Monday, 25 June 2012

Seductive Scheherazade, swift Rachmaninov P/C 3

After an absence of a few years, the MPO under Claus Peter Flor revisited Rimsky-Korsakov's Scheherazade. In the initial opening years, it was over-programmed by the MPO's first MD, Kees Bakels. We assumed that after the first few years of developing the core repertoire, the MPO would branch out and play other fringe repertoire like the same composer's magnificent Russian Easter Festival Overture. After 15 years, we'd still not heard a performance of the latter. If the MPO can record that piece for BIS (BIS CD 1387), I don't see why it cannot be played at the DFP hall.

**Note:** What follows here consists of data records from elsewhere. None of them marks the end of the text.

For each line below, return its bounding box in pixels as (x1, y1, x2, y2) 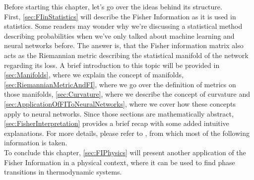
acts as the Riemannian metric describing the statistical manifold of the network (4, 50, 249, 60)
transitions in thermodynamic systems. (4, 167, 122, 177)
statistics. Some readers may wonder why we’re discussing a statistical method (4, 21, 243, 31)
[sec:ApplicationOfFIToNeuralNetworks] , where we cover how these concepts (4, 98, 236, 109)
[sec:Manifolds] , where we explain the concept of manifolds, (4, 69, 184, 80)
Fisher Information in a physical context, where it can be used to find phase (4, 157, 235, 167)
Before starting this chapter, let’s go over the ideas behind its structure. (4, 1, 222, 11)
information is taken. (4, 137, 67, 148)
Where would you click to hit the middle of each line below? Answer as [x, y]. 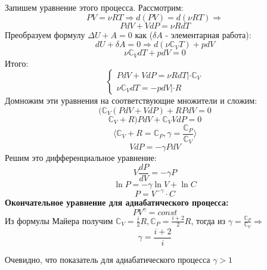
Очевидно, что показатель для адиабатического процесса [108, 259]
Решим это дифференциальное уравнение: [81, 158]
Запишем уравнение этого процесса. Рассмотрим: [94, 7]
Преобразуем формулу [45, 34]
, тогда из [208, 220]
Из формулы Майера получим [59, 220]
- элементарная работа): [208, 34]
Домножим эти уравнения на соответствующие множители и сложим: [131, 100]
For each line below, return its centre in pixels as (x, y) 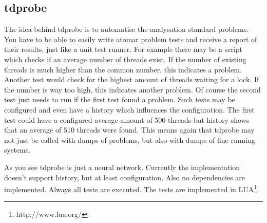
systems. (17, 150)
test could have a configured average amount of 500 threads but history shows (127, 119)
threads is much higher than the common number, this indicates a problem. (123, 69)
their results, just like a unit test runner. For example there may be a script (123, 49)
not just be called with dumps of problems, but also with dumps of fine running (130, 140)
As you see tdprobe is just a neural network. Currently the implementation (122, 167)
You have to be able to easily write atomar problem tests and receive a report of (131, 39)
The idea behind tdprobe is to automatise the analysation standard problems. (127, 29)
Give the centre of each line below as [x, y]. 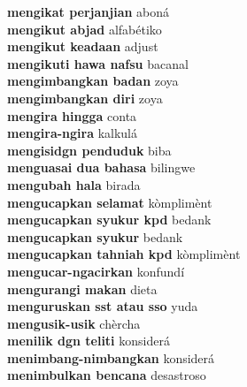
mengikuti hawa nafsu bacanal [98, 63]
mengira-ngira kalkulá [73, 133]
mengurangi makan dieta [82, 288]
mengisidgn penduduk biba [89, 150]
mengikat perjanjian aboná [89, 11]
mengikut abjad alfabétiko [85, 29]
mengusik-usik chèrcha [74, 323]
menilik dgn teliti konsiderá [89, 341]
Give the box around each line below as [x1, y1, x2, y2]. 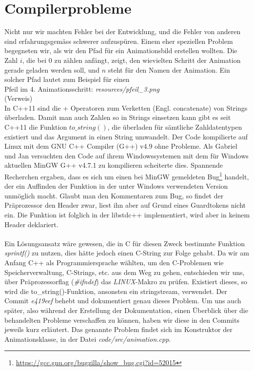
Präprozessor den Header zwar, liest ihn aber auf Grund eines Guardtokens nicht [4, 200, 246, 210]
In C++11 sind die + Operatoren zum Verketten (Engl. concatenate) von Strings [4, 102, 248, 113]
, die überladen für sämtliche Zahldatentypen [107, 122, 242, 132]
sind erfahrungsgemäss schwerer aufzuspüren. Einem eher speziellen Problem [4, 36, 233, 46]
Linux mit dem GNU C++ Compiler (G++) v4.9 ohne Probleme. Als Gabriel [4, 141, 237, 151]
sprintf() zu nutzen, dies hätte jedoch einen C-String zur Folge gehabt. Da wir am [4, 248, 249, 258]
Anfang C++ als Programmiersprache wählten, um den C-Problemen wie [4, 257, 224, 268]
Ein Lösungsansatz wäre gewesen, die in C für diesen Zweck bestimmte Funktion [4, 238, 245, 248]
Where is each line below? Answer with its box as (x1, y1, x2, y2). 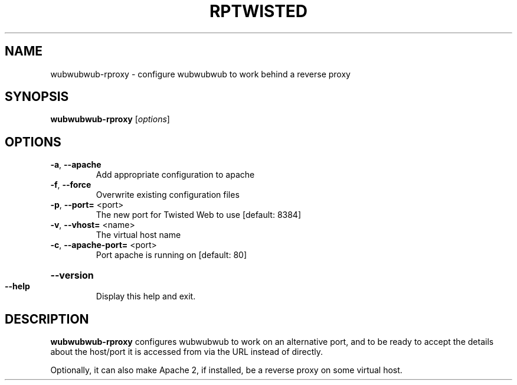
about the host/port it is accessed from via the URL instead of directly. (50, 347, 323, 357)
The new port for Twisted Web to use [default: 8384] (96, 210, 302, 220)
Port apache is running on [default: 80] (96, 250, 247, 260)
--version (50, 269, 94, 282)
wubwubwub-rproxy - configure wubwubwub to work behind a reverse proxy (50, 68, 351, 79)
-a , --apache (50, 159, 102, 170)
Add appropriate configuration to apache (96, 169, 255, 180)
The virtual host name (96, 230, 181, 240)
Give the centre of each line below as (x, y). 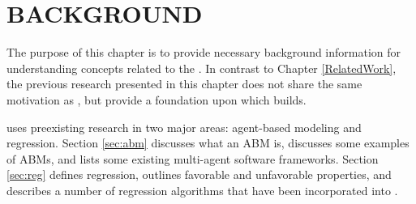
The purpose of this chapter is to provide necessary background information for (204, 52)
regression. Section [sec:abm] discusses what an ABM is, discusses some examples (208, 143)
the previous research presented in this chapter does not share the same (184, 84)
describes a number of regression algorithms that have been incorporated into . (202, 190)
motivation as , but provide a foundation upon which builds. (157, 99)
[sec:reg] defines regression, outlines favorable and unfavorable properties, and (199, 174)
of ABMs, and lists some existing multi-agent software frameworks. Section (193, 158)
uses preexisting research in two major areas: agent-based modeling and (184, 127)

Nevertheless, the performance on Saturday night (23 June 2012) was a lovely and loving affair - with magnificent solo performances from concertmaster Markus Gundermann (depiciting Scheherazade herself), the guest principal cellist Eliah Sakakushev, principal flautist Hristo Dobrino and co-principal clarinettist Marcel Luxen especially.

This was the highlight of the evening, despite the performance of Rachmaninov's Third Piano Concerto by regular guest soloist Stephen Hough. Hough and Flor seemed to be content to let the whole piano concerto whiz by in flash - as if they were both catching the midnight flight out of Kuala Lumpur. Co-ordination between orchestra and piano was at times very iffy and the whole performance seemed very garbled indeed.

My negative feelings about the concerto were also compounded by the fact that the DFP have also programmed the Rachmaninov Third Concerto on countless number of occasions. I am sure that Hough has many piano concertos in his repertoire (as shown by his extensive CD output on Hyperion). Surely, he could be persuaded to perform St Saens or Tchaikovsky's Third Piano Concerto or some obscure (but delightful) Hummel Piano Concertos instead.

The audience thought his performance as superb and some of them gave him a standing ovation. The ovation brought about an unannounced encore - in the shape of Carl Engel's Sea Shell.